Task goal:
Copy exactly the lines that run from the one containing "Parenting Resources (187, 253)" through the end of the entries, both ends included.

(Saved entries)
Start of Block

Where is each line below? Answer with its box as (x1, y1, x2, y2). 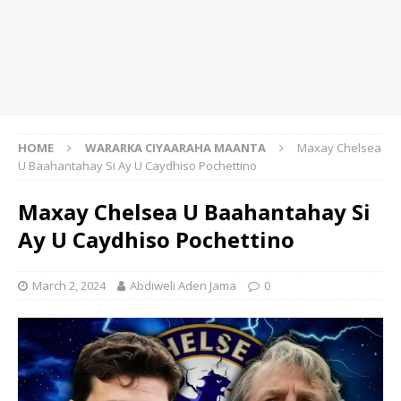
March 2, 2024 (32, 277, 106, 294)
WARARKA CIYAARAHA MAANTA (85, 140, 266, 157)
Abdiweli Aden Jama (130, 277, 236, 294)
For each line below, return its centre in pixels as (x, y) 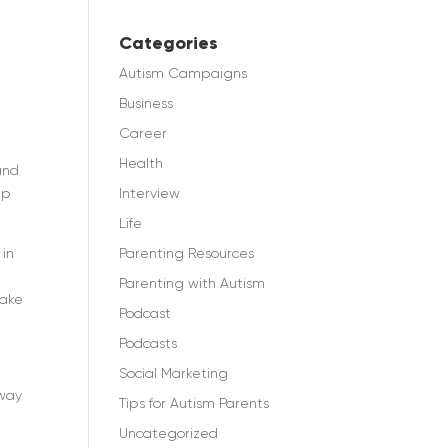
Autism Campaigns (183, 73)
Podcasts (148, 343)
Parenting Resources (187, 253)
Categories (169, 43)
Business (146, 103)
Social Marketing (174, 373)
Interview (150, 193)
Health (141, 163)

End of Block

Answer section:
Parenting Resources (187, 253)
Categories (169, 43)
Business (146, 103)
Social Marketing (174, 373)
Interview (150, 193)
Health (141, 163)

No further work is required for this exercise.